# Intel Pro-Set Wireless won't work



## elitentity (Mar 7, 2007)

Hello everyone,

I ended some processes (the event logger and something else) when the built-in software for my intel wireless nic froze. Then, I restarted them. Upon restarting, all my profiles were gone and there was this weird problem. I reentered the wep encryption password and it said I connected fine

I can not connect to the internet or even my router. If I set tcpip to use dhcp, I won't get assigned an address. If I assign a static ip, I can ping the address, but not the router or any other computers on the network. It's not a DNS problem either, I think.

My router ip is a default d-link one: 192.168.0.1. Ping doesn't respond. Using another computer, I looked at the logs in the router and they showed my MAC address connecting but no ip assigned from dhcp.

If it helps, I can connect fine through Ubuntu Edgy, as I am doing so now. I think that means it has something to do with the software on Windows XP. Maybe something got corrupted.

What should I do to fix this?
Thanks in advance.


----------



## johnwill (Sep 26, 2002)

Let's try the easy fix first. :smile:

*TCP/IP stack repair options for use with Windows XP with SP2.*

For these commands, *Start, Run, CMD* to open a command prompt.

Reset WINSOCK entries to installation defaults: *netsh winsock reset catalog*

Reset TCP/IP stack to installation defaults. *netsh int ip reset reset.log*


----------



## elitentity (Mar 7, 2007)

The easy fix didn't work. What's next?


If all else fails, I'll try system restore.


----------



## elitentity (Mar 7, 2007)

I had a 169.256.x.x address when I used dhcp, which means it couldn't get a proper address. I think it may have something to do with winsock, so I'll try this fix when I get home: http://news.swzone.it/swznews-9826.php

Here's an off-topic question: How come I can't edit my posts?


----------



## johnwill (Sep 26, 2002)

The commands I gave you were to reset the WINSOCK to installation defaults on XP-SP2. I assumed you are running SP2, are you not?

Do *not* run the WINSOCK repair that's floating around the web on a machine running SP2, the registry entries are very different, and that will only do more damage.


----------



## elitentity (Mar 7, 2007)

Yes I am running SP2. Well, system restore didn't fix my problem either. However, I can connect to my neighbor's unsecure network without any problems and ping his router and use the internet. I have no idea why. 

Could it be that my router is blocking my computer somehow? Could starting the network from scratch again help? I'll do that as a last resort.

Thanks for the help.


----------



## johnwill (Sep 26, 2002)

Did you enable MAC filtering on your network? Personally, I'd reset the router to factory defaults, reset my wireless client, and get it running without encryption.

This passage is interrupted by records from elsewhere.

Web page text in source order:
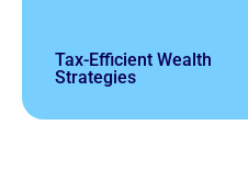
Tax-Efficient Wealth
Strategies
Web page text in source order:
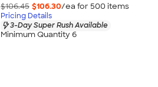
$106.45 $106.30/ea for 500 items
Pricing Details
3-Day Super Rush Available
Minimum Quantity 6
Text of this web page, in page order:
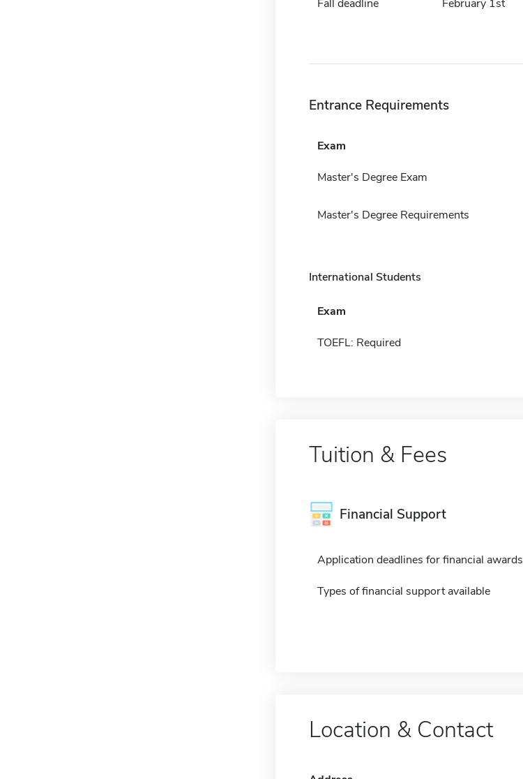
Fall deadline February 1st
Entrance Requirements
Exam
Master's Degree Exam
Master's Degree Requirements
International Students
Exam
TOEFL: Required
Tuition & Fees
Financial Support
Application deadlines for financial awards
Types of financial support available
Location & Contact
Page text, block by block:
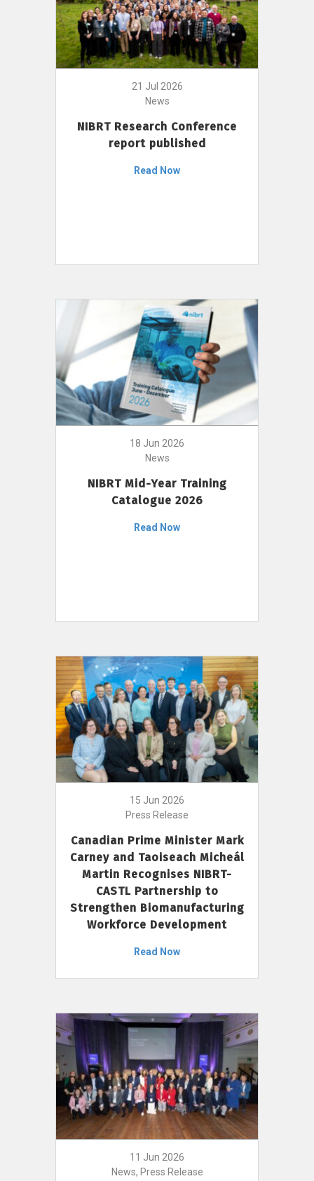
21 Jul 2026
News
NIBRT Research Conference
report published
Read Now
18 Jun 2026
News
NIBRT Mid-Year Training
Catalogue 2026
Read Now
15 Jun 2026
Press Release
Canadian Prime Minister Mark
Carney and Taoiseach Micheál
Martin Recognises NIBRT-
CASTL Partnership to
Strengthen Biomanufacturing
Workforce Development
Read Now
11 Jun 2026
News, Press Release
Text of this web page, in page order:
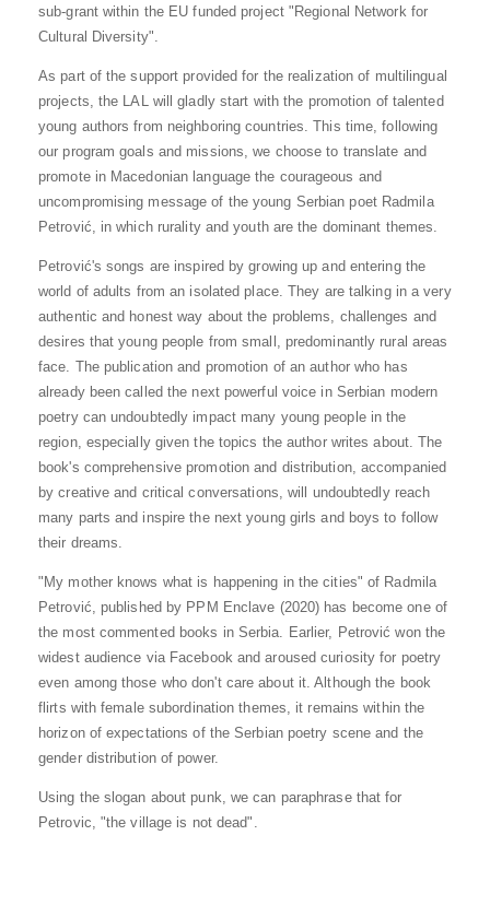
sub-grant within the EU funded project "Regional Network for
Cultural Diversity".
As part of the support provided for the realization of multilingual
projects, the LAL will gladly start with the promotion of talented
young authors from neighboring countries. This time, following
our program goals and missions, we choose to translate and
promote in Macedonian language the courageous and
uncompromising message of the young Serbian poet Radmila
Petrović, in which rurality and youth are the dominant themes.
Petrović's songs are inspired by growing up and entering the
world of adults from an isolated place. They are talking in a very
authentic and honest way about the problems, challenges and
desires that young people from small, predominantly rural areas
face. The publication and promotion of an author who has
already been called the next powerful voice in Serbian modern
poetry can undoubtedly impact many young people in the
region, especially given the topics the author writes about. The
book's comprehensive promotion and distribution, accompanied
by creative and critical conversations, will undoubtedly reach
many parts and inspire the next young girls and boys to follow
their dreams.
"My mother knows what is happening in the cities" of Radmila
Petrović, published by PPM Enclave (2020) has become one of
the most commented books in Serbia. Earlier, Petrović won the
widest audience via Facebook and aroused curiosity for poetry
even among those who don't care about it. Although the book
flirts with female subordination themes, it remains within the
horizon of expectations of the Serbian poetry scene and the
gender distribution of power.
Using the slogan about punk, we can paraphrase that for
Petrovic, "the village is not dead".
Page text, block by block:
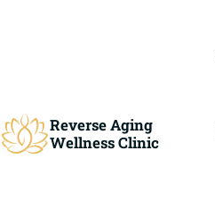
Reverse Aging
Wellness Clinic
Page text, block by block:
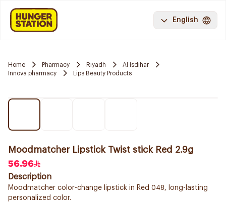
English
Home Pharmacy Riyadh
Al Isdihar
Innova pharmacy
Lips Beauty Products
Moodmatcher Lipstick Twist stick Red 2.9g
56.96
Description
Moodmatcher color-change lipstick in Red 048, long-lasting
personalized color.
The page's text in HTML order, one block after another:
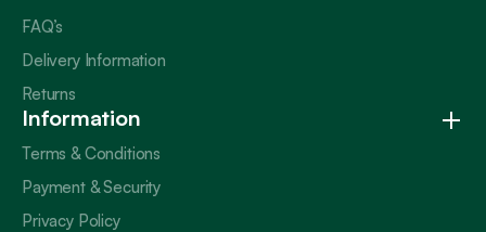
FAQ’s
Delivery Information
Returns
Information
Terms & Conditions
Payment & Security
Privacy Policy
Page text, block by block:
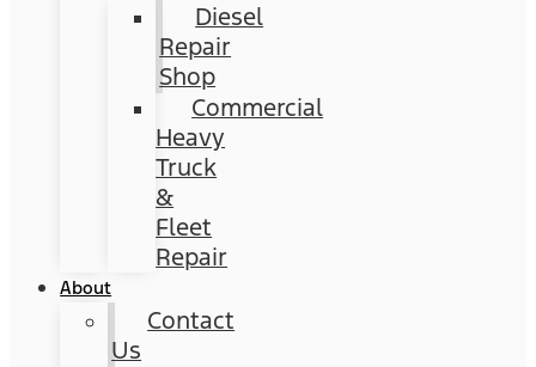
Diesel
Repair
Shop
Commercial
Heavy
Truck
&
Fleet
Repair
About
Contact
Us
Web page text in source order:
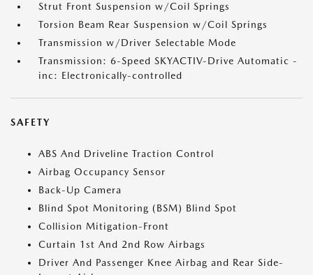
Strut Front Suspension w/Coil Springs
Torsion Beam Rear Suspension w/Coil Springs
Transmission w/Driver Selectable Mode
Transmission: 6-Speed SKYACTIV-Drive Automatic -
inc: Electronically-controlled
SAFETY
ABS And Driveline Traction Control
Airbag Occupancy Sensor
Back-Up Camera
Blind Spot Monitoring (BSM) Blind Spot
Collision Mitigation-Front
Curtain 1st And 2nd Row Airbags
Driver And Passenger Knee Airbag and Rear Side-
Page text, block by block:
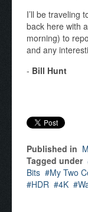
I’ll be traveling
back here with
morning) to
and any
- Bill Hunt
Published in
Tagged under
Bits
My Two
HDR
4K
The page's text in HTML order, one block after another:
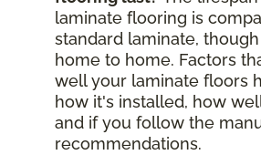
laminate flooring is
standard laminate,
home to home. Factors
well your laminate floors
how it's installed, how
and if you follow the
recommendations.
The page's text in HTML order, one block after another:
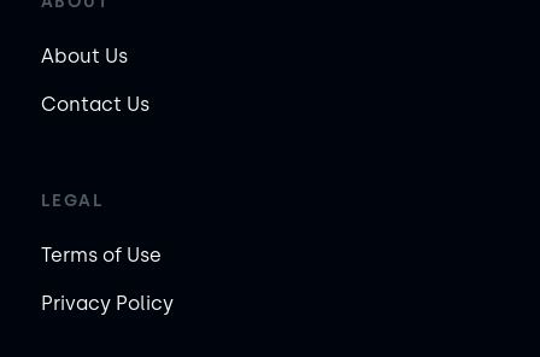
About Us
Contact Us
LEGAL
Terms of Use
Privacy Policy
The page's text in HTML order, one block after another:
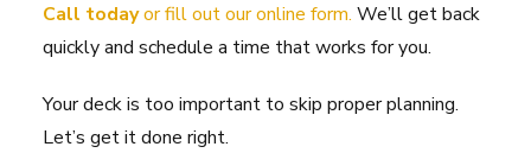
Call todayor fill out our online form. We’ll get back
quickly and schedule a time that works for you.
Your deck is too important to skip proper planning.
Let’s get it done right.
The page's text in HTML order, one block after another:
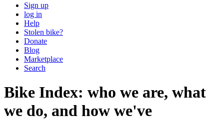
Sign up
log in
Help
Stolen bike?
Donate
Blog
Marketplace
Search
Bike Index: who we are, what
we do, and how we've
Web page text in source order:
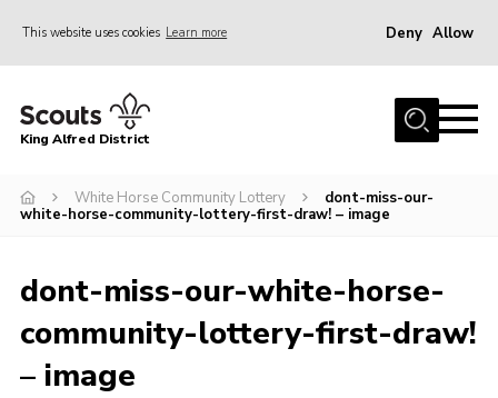
This website uses cookies Learn more Deny Allow
Home
Programme
Join
Our Resources
News
King Alfred District
White Horse Community Lottery
dont-miss-our-
white-horse-community-lottery-first-draw! – image
dont-miss-our-white-horse-
community-lottery-first-draw!
– image
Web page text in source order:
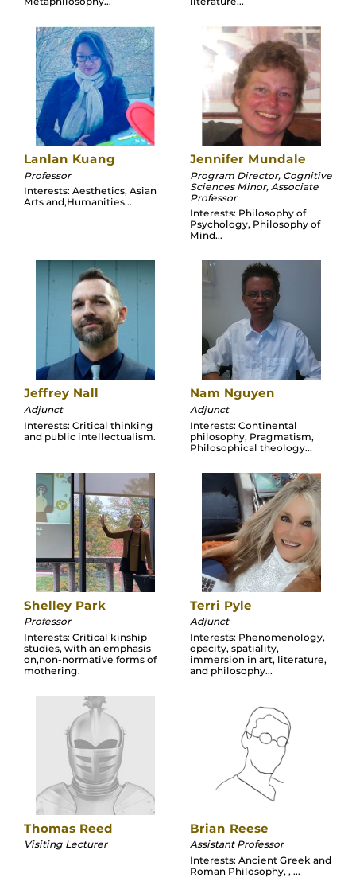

Then add in the encryption as a separate step.


----------



## elitentity (Mar 7, 2007)

Thanks a lot, it worked! :grin: 

I reset the client first, but that didn't work. I was apprehensive about resetting the router back to factory default, but it only took 20 minutes to set everything back, including port forwarding.

Bugs like these seem to be annoyingly inexplicable.

Thanks again! Who knew it would be so simple.


----------



## johnwill (Sep 26, 2002)

That's why we're here. It's always simple after the fact. :grin:


----------